The Company accounts for stock-based employee and director compensation
arrangements in accordance with provisions of Accounting Principles Board
("APB") Opinion No. 25, "Accounting for Stock Issued to Employees", and related
interpretations and complies with the disclosure provisions of SFAS No. 123,
"Accounting for Stock-Based Compensation" in its annual audited financial
statements. Under APB No. 25, compensation expense is based on the difference,
if any, on the date the number of shares exercisable is determined, between the
market value of the Company's stock and the exercise price of options to
purchase that stock.

                                       -7-
<PAGE>

EMAILTHATPAYS.COM, INC. AND SUBSIDIARIES
NOTES TO UNAUDITED CONSOLIDATED FINANCIAL STATEMENTS
March 31, 2000


5.       Common Stock Options and Stock-based Compensation (Continued):

At March 31, 2000, the Company has recorded aggregate deferred stock-based
compensation totaling $1,149,000 in connection with the granting of stock
options to employees. The deferred compensation is being amortized over the
estimated service life of the employees holding the options. For the three
months ended March 31, 2000, the Company recorded a non-cash compensation
expense of $57,450 related to these options.
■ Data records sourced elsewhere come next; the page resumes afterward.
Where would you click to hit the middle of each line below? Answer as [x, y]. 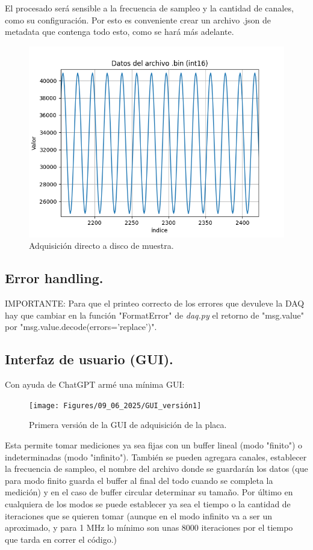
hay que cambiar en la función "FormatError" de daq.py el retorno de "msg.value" [155, 315]
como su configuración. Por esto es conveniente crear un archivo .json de [138, 20]
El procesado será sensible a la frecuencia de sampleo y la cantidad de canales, [149, 8]
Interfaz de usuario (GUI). [89, 359]
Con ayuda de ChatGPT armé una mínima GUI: [95, 384]
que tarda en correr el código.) [61, 539]
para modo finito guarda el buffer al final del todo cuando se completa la [139, 480]
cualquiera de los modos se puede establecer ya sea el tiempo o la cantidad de [148, 503]
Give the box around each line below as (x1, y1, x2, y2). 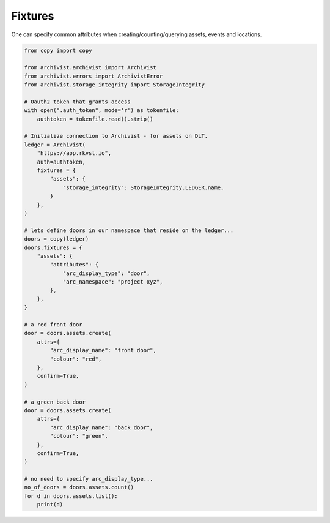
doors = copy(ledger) (24, 236, 89, 243)
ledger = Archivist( (24, 141, 86, 148)
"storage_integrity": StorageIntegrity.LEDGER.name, (62, 184, 224, 191)
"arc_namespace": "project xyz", (62, 279, 163, 285)
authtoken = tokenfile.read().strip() (37, 115, 153, 122)
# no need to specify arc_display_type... (24, 475, 153, 483)
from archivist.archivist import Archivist (24, 64, 157, 71)
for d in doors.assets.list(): (24, 492, 119, 499)
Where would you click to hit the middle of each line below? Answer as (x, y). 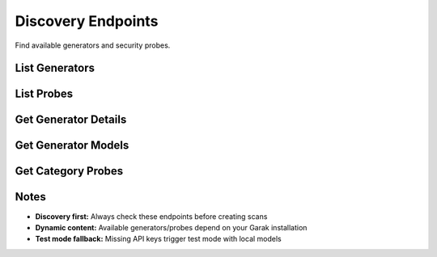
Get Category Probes (69, 171)
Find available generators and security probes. (93, 45)
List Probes (44, 94)
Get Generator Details (71, 120)
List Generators (55, 68)
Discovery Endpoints (87, 21)
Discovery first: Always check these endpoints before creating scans (151, 216)
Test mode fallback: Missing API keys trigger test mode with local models (159, 239)
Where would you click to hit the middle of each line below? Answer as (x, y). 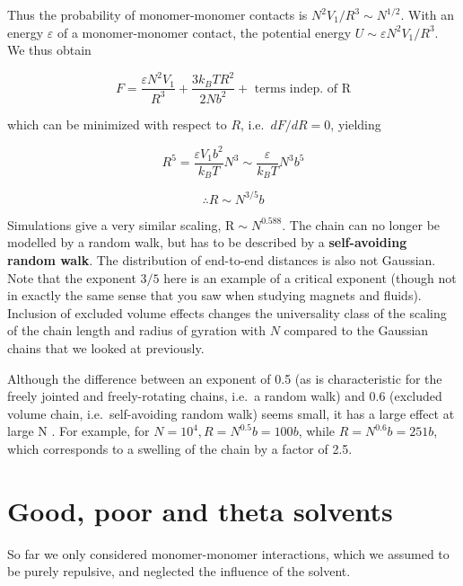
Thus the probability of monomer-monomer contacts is (157, 14)
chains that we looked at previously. (106, 347)
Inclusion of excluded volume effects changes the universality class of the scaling (227, 312)
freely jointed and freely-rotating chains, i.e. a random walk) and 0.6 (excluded (225, 396)
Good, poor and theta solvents (200, 510)
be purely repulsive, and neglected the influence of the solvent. (179, 571)
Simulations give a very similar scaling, (114, 224)
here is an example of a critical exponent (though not (310, 277)
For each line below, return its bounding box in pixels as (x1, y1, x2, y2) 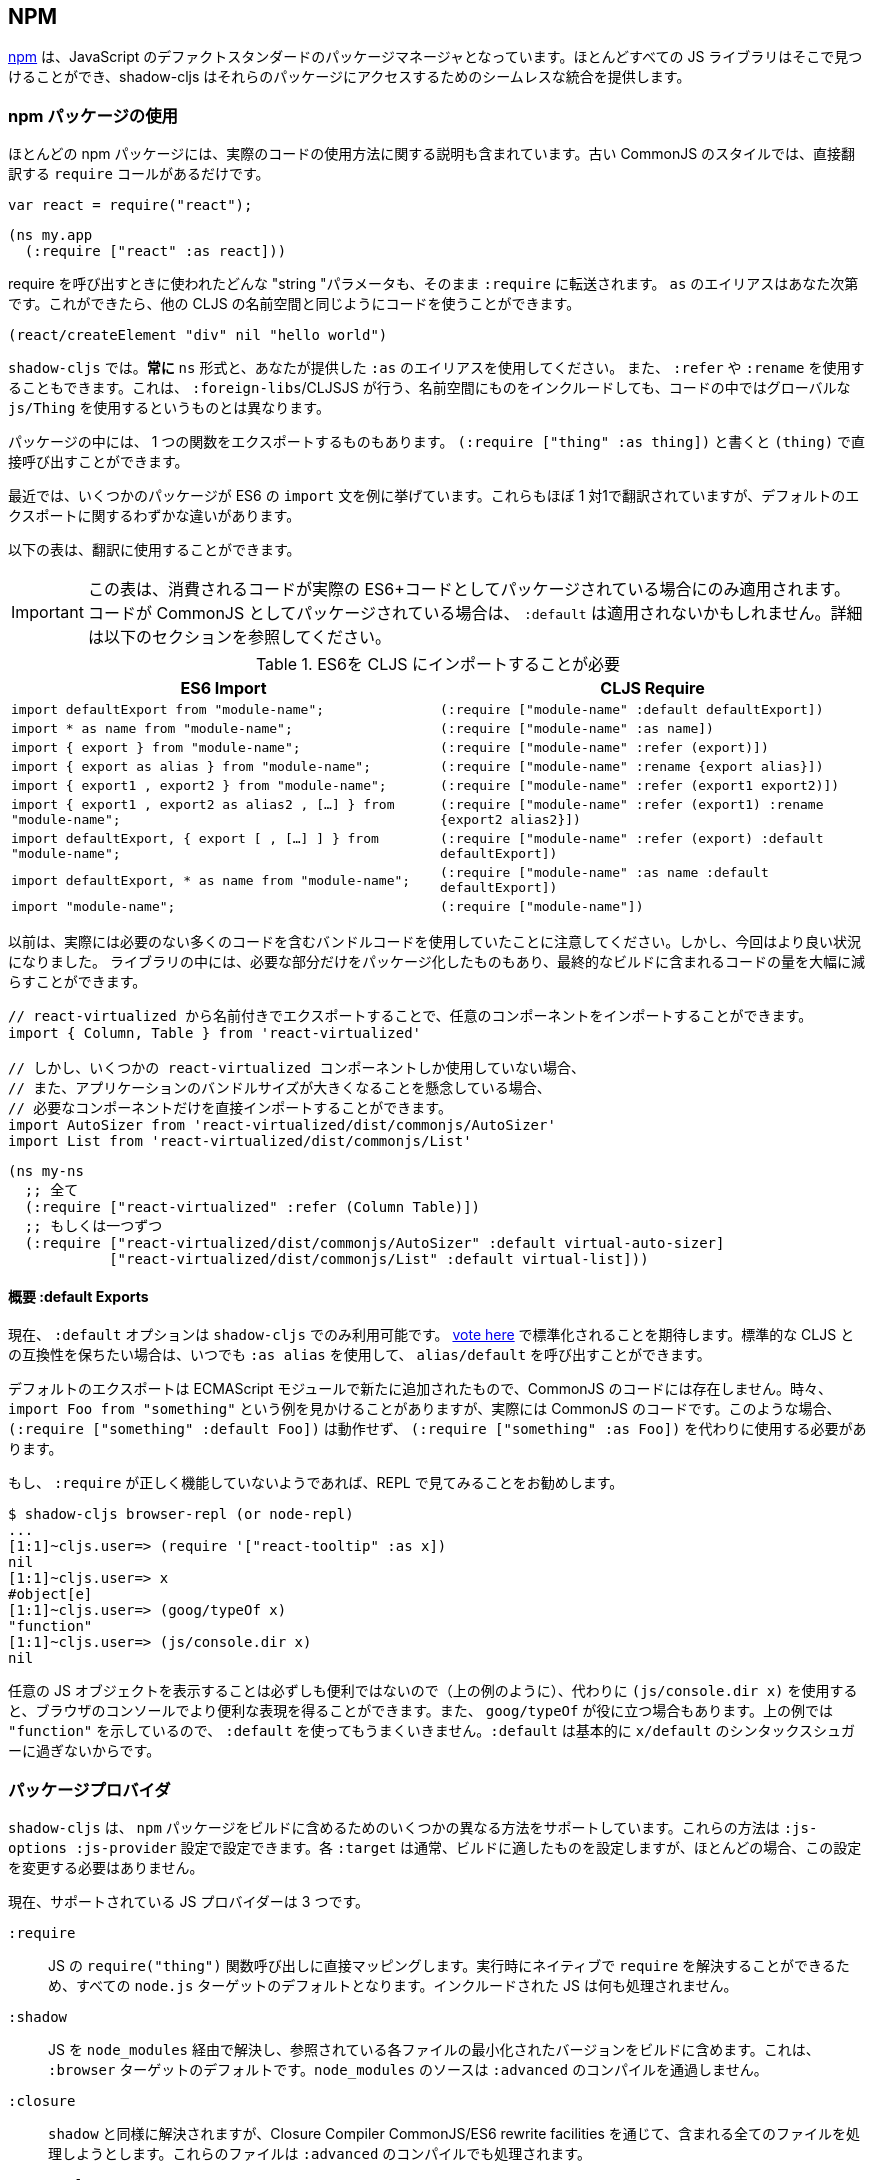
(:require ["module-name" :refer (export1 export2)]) (440, 778, 840, 794)
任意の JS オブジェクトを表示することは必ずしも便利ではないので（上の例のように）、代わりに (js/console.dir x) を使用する (8, 1682, 858, 1700)
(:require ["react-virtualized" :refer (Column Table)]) (24, 1199, 481, 1216)
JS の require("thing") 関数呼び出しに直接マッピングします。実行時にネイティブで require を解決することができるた (48, 1957, 850, 1975)
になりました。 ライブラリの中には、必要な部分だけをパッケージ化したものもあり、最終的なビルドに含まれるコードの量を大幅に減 (8, 953, 866, 971)
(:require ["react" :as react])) (24, 243, 287, 260)
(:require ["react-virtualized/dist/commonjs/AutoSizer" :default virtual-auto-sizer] (24, 1235, 725, 1252)
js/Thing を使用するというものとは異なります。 (8, 399, 330, 417)
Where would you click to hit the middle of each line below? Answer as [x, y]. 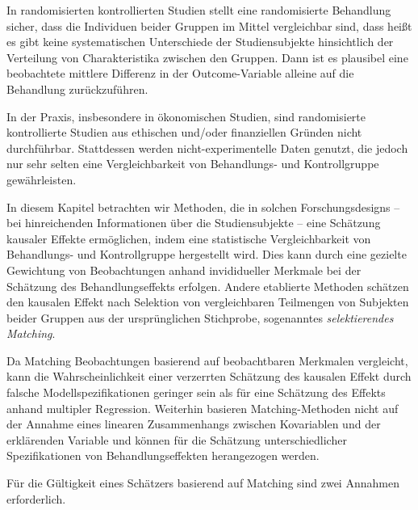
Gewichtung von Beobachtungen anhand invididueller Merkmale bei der [184, 270]
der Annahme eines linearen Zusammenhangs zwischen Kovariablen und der [194, 424]
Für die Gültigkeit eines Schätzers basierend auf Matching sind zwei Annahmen [203, 483]
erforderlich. [36, 498]
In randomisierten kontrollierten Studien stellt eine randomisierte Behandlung [199, 10]
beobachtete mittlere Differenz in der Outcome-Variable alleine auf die [180, 73]
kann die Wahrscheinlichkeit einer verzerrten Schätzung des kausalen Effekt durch [209, 376]
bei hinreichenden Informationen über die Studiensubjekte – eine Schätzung [194, 223]
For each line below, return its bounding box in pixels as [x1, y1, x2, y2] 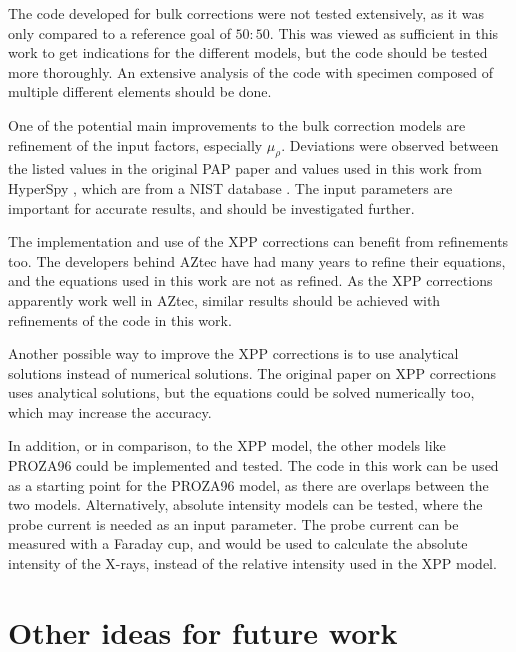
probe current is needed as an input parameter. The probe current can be [8, 513, 459, 534]
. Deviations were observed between [281, 134, 499, 155]
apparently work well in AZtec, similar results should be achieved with [8, 289, 441, 310]
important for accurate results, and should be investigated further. [8, 197, 415, 218]
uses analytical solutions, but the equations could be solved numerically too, [8, 382, 475, 403]
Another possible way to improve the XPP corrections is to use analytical [8, 343, 459, 364]
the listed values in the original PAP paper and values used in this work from [8, 158, 482, 179]
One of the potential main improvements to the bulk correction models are [8, 114, 466, 135]
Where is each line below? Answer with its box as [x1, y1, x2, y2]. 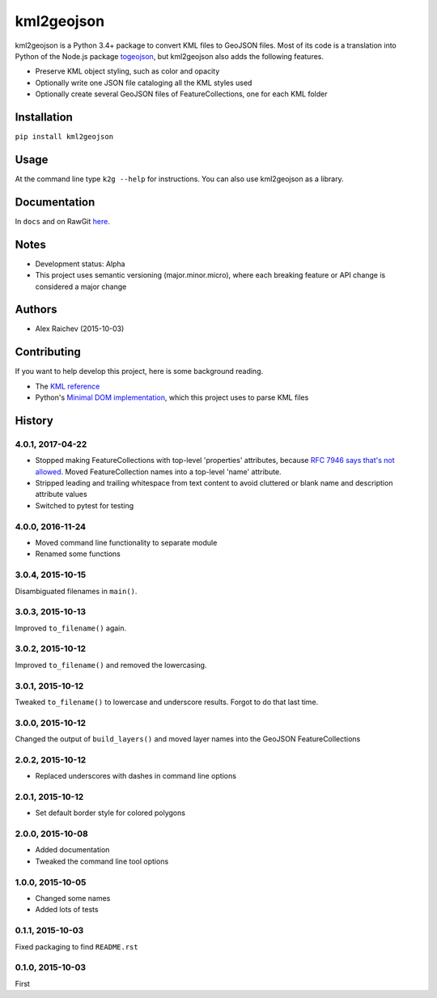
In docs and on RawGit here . [15, 216, 111, 226]
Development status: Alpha [35, 259, 125, 269]
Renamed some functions [35, 549, 121, 558]
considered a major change [35, 282, 127, 291]
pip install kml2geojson [15, 132, 113, 142]
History [15, 414, 54, 427]
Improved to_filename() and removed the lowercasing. [15, 660, 207, 669]
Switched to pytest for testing [35, 500, 134, 510]
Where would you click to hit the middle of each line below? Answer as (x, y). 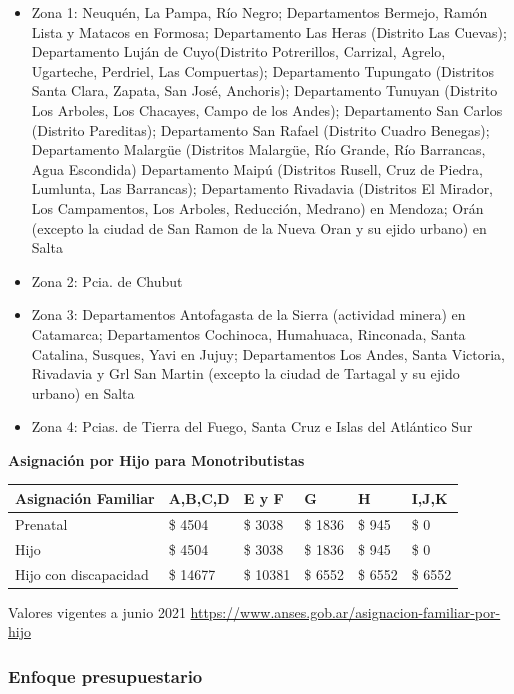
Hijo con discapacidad (82, 573)
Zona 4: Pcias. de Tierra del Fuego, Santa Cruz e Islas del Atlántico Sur (252, 426)
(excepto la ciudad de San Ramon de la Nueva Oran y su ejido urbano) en (259, 227)
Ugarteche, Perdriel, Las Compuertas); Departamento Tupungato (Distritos (262, 70)
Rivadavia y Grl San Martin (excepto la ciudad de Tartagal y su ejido (245, 373)
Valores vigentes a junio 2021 (97, 611)
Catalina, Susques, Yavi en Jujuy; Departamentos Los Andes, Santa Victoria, (268, 353)
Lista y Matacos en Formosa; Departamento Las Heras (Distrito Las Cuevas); (269, 31)
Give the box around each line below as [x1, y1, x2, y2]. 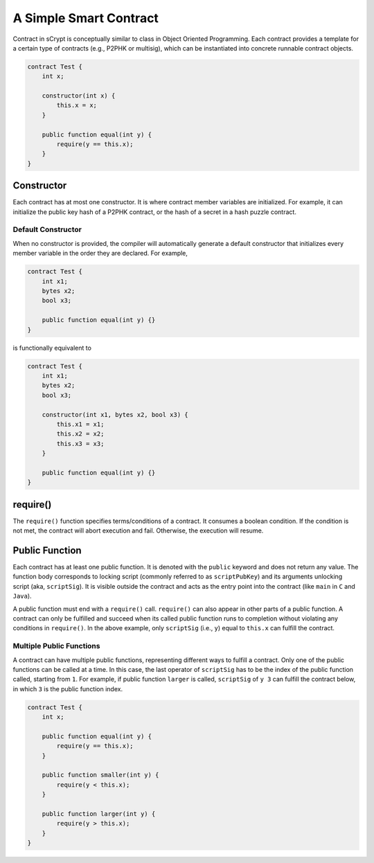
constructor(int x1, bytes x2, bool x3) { [42, 411, 188, 418]
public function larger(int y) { [42, 810, 156, 817]
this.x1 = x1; [56, 420, 105, 428]
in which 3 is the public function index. [12, 684, 123, 693]
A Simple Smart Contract [12, 10, 159, 26]
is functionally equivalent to [12, 344, 91, 352]
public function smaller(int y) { [42, 771, 159, 779]
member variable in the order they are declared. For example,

6.       Capital Stock and Warrants:

In March 2000, the Company issued 275,000 shares at $5 each for a total of
$1,375,000. After deducting a commission / investment-banking fee of 8% or
$110,000, the net consideration received for this share issuance is $1,265,000.
In connection with the share issuance, the Company issued 100,000 stock warrants
with an exercise price of $5.00 and an expiry date of March 2003.

7.       Net loss per share:

The Company computes net loss per share in accordance with SFAS No. 128,
Earnings per Share, and SEC Staff Accounting Bulletin ("SAB") No. 98. Under the
provisions of SFAS No. 128 and SAB No. 98, basic loss per share is computed
using the weighted average number of common stock outstanding during the
periods, and gives retroactive effect to the shares issued on the
recapitalization described in note 1. Diluted loss per share is computed using
the weighted average number of common and potentially dilutive common stock
outstanding during the period. As the Company generated net losses in each of
the periods presented, basic and diluted net loss per share are the same as any
exercise of options or warrants would be anti-dilutive.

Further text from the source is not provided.